» What to produce:
Search the material below for the word "mySeniorCareHub". Copy every line that has it.
● ● ● ●
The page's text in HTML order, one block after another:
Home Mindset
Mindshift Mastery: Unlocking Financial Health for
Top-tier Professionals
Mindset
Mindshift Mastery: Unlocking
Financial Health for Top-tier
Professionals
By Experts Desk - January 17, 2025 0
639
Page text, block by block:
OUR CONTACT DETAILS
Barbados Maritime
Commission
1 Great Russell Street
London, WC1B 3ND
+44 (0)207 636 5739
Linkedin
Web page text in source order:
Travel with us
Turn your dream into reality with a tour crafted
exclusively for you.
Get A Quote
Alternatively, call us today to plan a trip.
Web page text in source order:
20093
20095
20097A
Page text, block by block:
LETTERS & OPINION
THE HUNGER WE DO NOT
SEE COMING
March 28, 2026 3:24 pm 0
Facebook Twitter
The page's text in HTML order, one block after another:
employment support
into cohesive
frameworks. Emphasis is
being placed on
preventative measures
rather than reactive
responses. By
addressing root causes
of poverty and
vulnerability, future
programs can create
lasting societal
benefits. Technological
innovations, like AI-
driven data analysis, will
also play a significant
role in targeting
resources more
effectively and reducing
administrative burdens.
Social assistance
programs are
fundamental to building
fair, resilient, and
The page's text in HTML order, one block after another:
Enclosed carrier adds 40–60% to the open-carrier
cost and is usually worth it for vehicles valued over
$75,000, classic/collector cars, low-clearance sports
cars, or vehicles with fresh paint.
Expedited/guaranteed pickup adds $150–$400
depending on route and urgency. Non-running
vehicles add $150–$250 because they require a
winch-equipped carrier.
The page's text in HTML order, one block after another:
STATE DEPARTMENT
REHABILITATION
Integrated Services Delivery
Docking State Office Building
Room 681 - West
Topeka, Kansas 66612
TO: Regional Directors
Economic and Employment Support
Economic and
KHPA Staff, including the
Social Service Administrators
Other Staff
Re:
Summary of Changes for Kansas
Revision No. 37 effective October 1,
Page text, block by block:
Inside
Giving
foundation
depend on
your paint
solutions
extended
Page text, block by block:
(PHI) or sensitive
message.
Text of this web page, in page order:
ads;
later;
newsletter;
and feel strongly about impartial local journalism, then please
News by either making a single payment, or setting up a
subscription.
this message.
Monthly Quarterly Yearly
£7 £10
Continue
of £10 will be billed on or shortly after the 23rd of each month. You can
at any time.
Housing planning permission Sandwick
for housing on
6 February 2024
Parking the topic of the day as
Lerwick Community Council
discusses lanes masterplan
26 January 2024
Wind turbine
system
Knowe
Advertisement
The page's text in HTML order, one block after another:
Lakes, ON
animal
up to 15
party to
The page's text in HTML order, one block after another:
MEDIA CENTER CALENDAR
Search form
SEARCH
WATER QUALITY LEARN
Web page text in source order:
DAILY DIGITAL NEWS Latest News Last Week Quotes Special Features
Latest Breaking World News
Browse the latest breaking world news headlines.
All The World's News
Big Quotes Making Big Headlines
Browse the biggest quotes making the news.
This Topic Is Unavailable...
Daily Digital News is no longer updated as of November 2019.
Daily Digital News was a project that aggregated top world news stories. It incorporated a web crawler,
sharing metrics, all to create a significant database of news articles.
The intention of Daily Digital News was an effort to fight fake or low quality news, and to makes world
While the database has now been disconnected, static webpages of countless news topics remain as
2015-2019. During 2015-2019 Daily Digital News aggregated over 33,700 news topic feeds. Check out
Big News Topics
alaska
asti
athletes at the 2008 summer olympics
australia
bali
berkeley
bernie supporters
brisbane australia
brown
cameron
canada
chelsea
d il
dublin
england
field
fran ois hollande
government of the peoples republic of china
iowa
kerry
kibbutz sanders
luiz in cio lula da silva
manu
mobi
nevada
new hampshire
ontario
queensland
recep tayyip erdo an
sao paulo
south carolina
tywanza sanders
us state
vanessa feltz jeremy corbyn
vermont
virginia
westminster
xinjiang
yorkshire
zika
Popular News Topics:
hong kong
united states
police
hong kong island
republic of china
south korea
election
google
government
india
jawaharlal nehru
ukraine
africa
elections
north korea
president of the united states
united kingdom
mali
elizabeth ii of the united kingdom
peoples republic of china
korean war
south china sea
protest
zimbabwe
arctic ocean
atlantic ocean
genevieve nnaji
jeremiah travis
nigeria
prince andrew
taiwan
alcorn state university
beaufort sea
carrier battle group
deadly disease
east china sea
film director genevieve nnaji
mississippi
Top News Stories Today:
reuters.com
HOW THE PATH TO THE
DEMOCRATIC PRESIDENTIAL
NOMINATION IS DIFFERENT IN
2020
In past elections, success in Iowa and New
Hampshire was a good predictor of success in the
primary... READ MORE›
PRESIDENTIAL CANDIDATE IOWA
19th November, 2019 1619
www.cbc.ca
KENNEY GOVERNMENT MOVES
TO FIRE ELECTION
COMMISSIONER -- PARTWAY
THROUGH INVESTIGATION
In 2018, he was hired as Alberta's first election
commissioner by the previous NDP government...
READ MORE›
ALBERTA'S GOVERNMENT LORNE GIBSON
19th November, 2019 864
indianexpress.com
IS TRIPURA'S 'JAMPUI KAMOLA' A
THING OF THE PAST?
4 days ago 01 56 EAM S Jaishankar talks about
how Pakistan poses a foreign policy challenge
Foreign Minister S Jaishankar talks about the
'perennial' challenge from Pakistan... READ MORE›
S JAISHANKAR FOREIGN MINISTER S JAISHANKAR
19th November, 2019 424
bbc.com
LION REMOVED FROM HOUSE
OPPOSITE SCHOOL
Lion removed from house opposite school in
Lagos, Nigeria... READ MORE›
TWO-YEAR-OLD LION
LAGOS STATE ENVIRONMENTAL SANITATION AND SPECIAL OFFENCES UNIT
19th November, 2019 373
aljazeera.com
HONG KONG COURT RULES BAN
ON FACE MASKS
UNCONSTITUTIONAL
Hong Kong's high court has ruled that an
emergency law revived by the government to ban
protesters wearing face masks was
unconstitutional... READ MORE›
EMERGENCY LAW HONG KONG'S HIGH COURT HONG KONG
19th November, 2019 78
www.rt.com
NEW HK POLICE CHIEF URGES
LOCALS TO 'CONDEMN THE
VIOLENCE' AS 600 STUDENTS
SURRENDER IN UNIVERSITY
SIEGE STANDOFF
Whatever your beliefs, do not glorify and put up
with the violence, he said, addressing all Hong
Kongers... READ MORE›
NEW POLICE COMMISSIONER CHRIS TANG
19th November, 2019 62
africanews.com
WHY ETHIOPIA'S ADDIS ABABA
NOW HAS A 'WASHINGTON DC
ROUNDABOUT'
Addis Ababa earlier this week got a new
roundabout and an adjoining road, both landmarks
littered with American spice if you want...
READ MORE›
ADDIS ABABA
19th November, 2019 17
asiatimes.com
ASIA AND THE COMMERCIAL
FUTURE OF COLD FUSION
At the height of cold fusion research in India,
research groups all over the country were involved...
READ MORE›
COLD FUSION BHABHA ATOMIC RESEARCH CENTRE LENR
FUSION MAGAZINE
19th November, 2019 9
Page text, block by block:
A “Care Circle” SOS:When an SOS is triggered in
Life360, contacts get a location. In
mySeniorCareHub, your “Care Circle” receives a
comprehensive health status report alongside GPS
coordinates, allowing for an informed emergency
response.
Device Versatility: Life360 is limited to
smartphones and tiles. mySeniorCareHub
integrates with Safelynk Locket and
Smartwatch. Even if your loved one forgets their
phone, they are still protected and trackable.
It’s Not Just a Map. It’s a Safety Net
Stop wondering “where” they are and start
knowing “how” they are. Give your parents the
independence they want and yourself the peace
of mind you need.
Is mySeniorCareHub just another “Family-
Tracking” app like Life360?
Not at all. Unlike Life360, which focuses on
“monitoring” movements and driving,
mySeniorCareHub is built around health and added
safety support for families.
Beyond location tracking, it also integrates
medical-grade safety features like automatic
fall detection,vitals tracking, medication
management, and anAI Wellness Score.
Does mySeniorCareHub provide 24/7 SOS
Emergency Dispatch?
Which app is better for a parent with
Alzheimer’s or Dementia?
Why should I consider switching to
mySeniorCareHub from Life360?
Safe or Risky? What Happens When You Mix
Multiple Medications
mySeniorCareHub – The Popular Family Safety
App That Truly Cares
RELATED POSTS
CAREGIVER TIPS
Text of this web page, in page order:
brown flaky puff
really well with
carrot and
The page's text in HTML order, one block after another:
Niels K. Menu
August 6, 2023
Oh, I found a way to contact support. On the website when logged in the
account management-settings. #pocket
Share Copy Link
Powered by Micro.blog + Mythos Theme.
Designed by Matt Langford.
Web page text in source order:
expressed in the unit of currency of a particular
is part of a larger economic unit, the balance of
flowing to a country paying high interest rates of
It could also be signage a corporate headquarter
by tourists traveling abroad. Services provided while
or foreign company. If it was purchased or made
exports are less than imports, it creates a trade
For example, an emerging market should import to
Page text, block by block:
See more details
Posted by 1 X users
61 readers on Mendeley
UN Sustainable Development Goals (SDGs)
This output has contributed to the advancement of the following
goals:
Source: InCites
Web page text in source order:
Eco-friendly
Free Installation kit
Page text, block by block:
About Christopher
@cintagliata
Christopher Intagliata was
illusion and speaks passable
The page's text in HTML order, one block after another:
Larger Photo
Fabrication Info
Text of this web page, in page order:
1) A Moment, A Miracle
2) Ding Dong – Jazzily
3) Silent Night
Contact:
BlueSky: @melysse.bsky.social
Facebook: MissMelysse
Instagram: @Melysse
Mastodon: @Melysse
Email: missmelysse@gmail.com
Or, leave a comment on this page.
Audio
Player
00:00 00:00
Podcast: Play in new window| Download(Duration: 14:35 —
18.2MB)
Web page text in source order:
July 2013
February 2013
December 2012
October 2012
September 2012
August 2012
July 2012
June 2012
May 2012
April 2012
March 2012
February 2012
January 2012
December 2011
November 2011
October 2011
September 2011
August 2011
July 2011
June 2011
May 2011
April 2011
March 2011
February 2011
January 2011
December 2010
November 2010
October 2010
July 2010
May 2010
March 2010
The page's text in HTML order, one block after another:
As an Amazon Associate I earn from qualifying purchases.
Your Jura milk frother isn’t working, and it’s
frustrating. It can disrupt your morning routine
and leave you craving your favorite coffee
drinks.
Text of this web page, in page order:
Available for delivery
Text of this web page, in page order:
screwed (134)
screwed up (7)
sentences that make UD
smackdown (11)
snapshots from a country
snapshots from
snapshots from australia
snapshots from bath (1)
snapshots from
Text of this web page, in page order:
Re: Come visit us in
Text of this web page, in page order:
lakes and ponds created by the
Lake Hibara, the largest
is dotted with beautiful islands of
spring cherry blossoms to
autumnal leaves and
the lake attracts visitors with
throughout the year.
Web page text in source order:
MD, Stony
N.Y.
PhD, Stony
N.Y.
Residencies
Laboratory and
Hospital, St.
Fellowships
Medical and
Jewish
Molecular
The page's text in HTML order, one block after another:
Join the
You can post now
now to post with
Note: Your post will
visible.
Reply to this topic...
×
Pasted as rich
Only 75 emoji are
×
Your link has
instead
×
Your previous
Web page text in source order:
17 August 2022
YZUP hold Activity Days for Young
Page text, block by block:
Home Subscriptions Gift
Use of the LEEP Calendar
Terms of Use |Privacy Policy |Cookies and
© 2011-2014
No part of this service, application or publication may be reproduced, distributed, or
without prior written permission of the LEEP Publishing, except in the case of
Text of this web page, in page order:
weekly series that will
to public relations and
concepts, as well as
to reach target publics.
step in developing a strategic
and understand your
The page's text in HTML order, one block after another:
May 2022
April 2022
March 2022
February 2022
● ● ● ●
» Exercise answer:
mySeniorCareHub, your “Care Circle” receives a
smartphones and tiles. mySeniorCareHub
Is mySeniorCareHub just another “Family-
mySeniorCareHub is built around health and added
Does mySeniorCareHub provide 24/7 SOS
mySeniorCareHub from Life360?
mySeniorCareHub – The Popular Family Safety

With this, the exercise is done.